🤖 AI Summary
This work addresses the verification bottleneck in speculative decoding for long-context large language models, where loading the KV cache incurs substantial overhead and existing compression techniques struggle to balance accuracy and efficiency. The authors propose a sparse verification framework that uniquely integrates lookahead signals from the draft model with historical attention patterns of the target model to precisely identify critical tokens within multi-step verification windows. By computing importance scores on only a small subset of attention heads, the method drastically reduces recomputation costs. Evaluated on the Qwen2.5-72B model with 32k sequence length, the approach achieves a 27.85× speedup in self-attention computation and a 9.17× end-to-end decoding acceleration on PG-19 and LongBench benchmarks, with negligible accuracy degradation.
📝 Abstract
While speculative decoding improves inference throughput for multi-batch long-context Large Language Models (LLMs), its efficiency is often limited by a verification bottleneck where Key-Value (KV) cache loading dominates latency. Existing compression methods fail in this regime: static eviction incurs accuracy loss due to saliency shift, while dynamic selection introduces prohibitive computational overhead during the verification path. We propose Dustin, a sparse verification framework designed for long-context speculative decoding.
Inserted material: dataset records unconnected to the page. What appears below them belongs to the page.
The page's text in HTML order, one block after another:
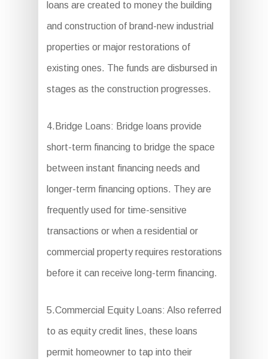
loans are created to money the building
and construction of brand-new industrial
properties or major restorations of
existing ones. The funds are disbursed in
stages as the construction progresses.
4.Bridge Loans: Bridge loans provide
short-term financing to bridge the space
between instant financing needs and
longer-term financing options. They are
frequently used for time-sensitive
transactions or when a residential or
commercial property requires restorations
before it can receive long-term financing.
5.Commercial Equity Loans: Also referred
to as equity credit lines, these loans
permit homeowner to tap into their
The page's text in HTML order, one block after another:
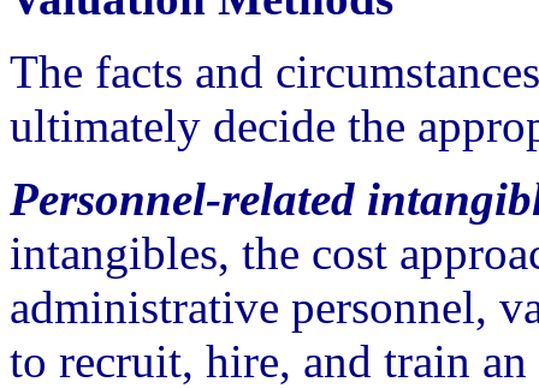
The facts and
ultimately decide the
Personnel-related
intangibles, the cost
administrative personnel,
to recruit, hire, and train an
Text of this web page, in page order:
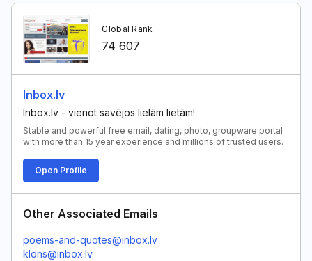
Inbox.lv
Inbox.lv - vienot savējos lielām lietām!
Stable and powerful free email, dating, photo, groupware portal
with more than 15 year experience and millions of trusted users.
Global Rank
74 607
Open Profile
Other Associated Emails
poems-and-quotes@inbox.lv
klons@inbox.lv
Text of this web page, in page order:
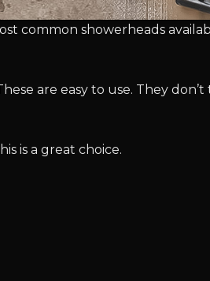
common showerheads
are easy to use. They
is a great choice.
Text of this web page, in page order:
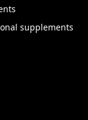
supplements
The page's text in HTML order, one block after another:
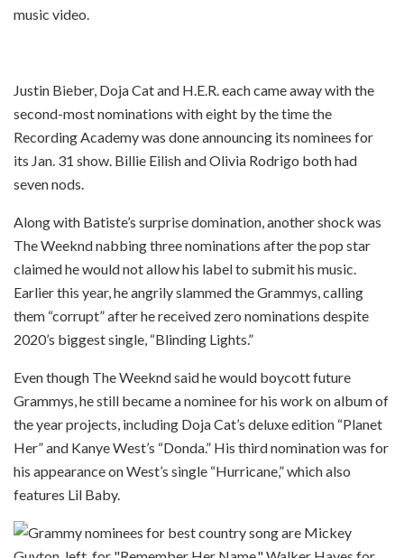
music video.
Justin Bieber, Doja Cat and H.E.R. each came away with the
second-most nominations with eight by the time the
Recording Academy was done announcing its nominees for
its Jan. 31 show. Billie Eilish and Olivia Rodrigo both had
seven nods.
Along with Batiste’s surprise domination, another shock was
The Weeknd nabbing three nominations after the pop star
claimed he would not allow his label to submit his music.
Earlier this year, he angrily slammed the Grammys, calling
them “corrupt” after he received zero nominations despite
2020’s biggest single, “Blinding Lights.”
Even though The Weeknd said he would boycott future
Grammys, he still became a nominee for his work on album of
the year projects, including Doja Cat’s deluxe edition “Planet
Her” and Kanye West’s “Donda.” His third nomination was for
his appearance on West’s single “Hurricane,” which also
features Lil Baby.
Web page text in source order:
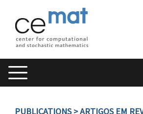
PUBLICATIONS> ARTIGOS EM
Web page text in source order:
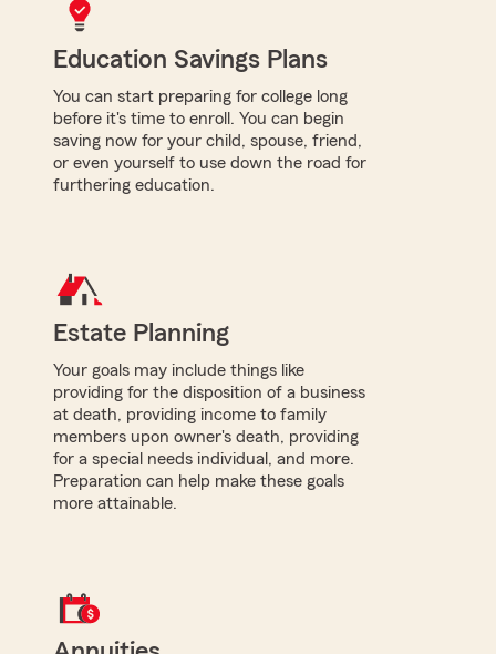
Education Savings Plans
You can start preparing for college long
before it's time to enroll. You can begin
saving now for your child, spouse, friend,
or even yourself to use down the road for
furthering education.
Estate Planning
Your goals may include things like
providing for the disposition of a business
at death, providing income to family
members upon owner's death, providing
for a special needs individual, and more.
Preparation can help make these goals
more attainable.
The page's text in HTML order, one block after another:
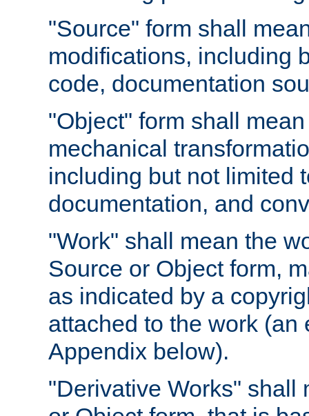
"Source" form shall
modifications, including
code, documentation
"Object" form shall
mechanical
including but not limited
documentation, and
"Work" shall mean the
Source or Object form,
as indicated by a
attached to the work
Appendix below).
"Derivative Works" shall
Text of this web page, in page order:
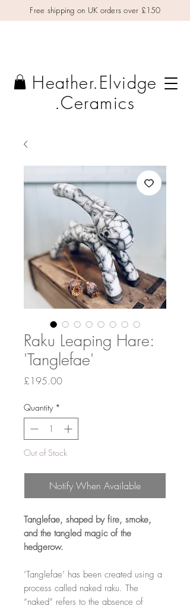
Free shipping on UK orders over £150
Heather.Elvidge
.Ceramics
Raku Leaping Hare:
'Tanglefae'
£195.00Price
Quantity *
Out of Stock
Notify When Available
Tanglefae, shaped by fire, smoke,
and the tangled magic of the
hedgerow.
‘Tanglefae’ has been created using a
process called naked raku. The
“naked” refers to the absence of
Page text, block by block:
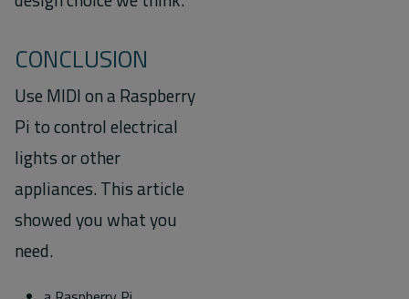
CONCLUSION
Use MIDI on a Raspberry
Pi to control electrical
lights or other
appliances. This article
showed you what you
need.
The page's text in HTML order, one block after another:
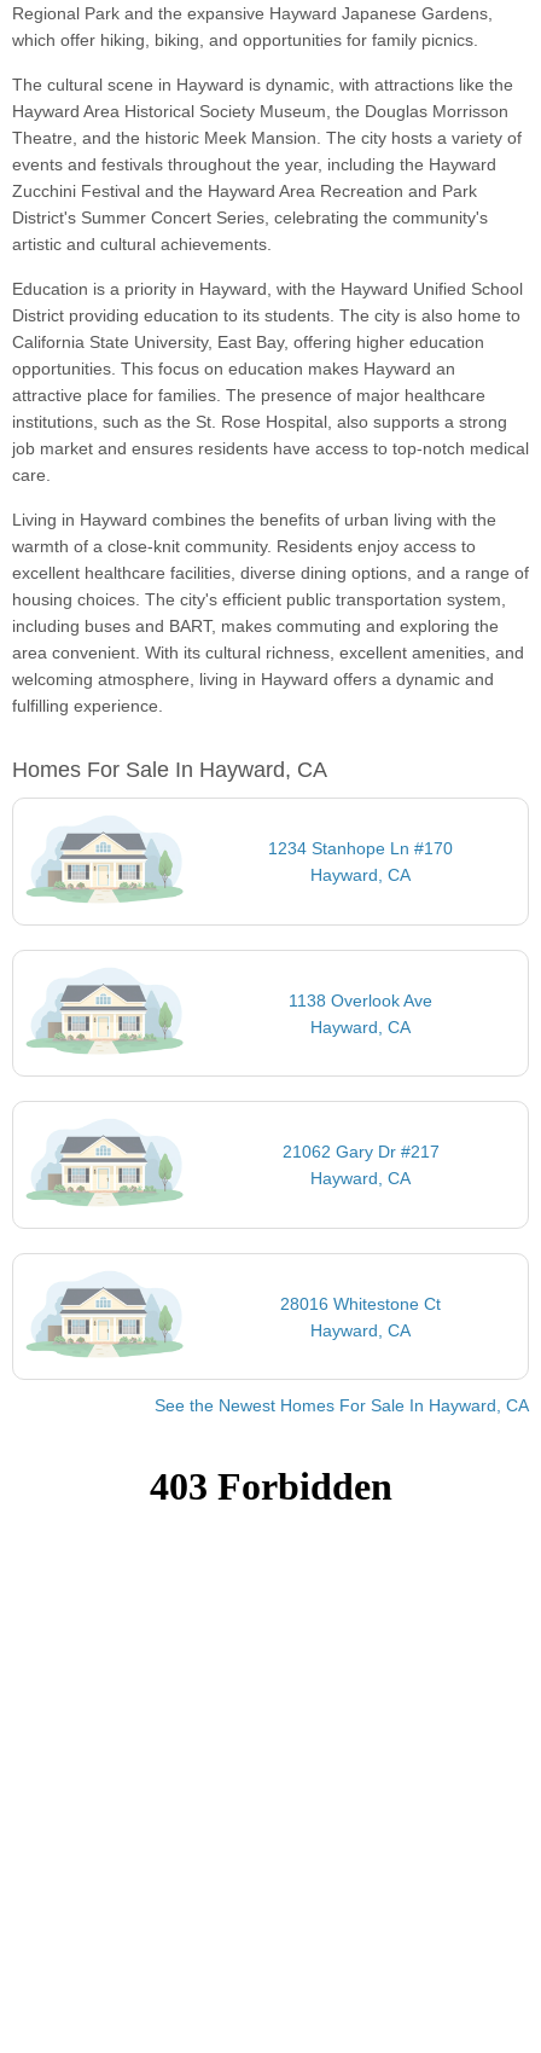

Dustin integrates lookahead signals from the draft model with historical attention from the target model to identify critical tokens with high fidelity across multi-step verification windows. To reduce recomputation latency, this approach further employs a sparse estimation scheme that restricts importance scoring to a minimal subset of attention heads. Evaluations on PG-19 and LongBench with Qwen2.5-72B demonstrate that Dustin achieves a 27.85x speedup in self-attention and a 9.17x end-to-end decoding speedup at a 32k sequence length, all with negligible accuracy degradation.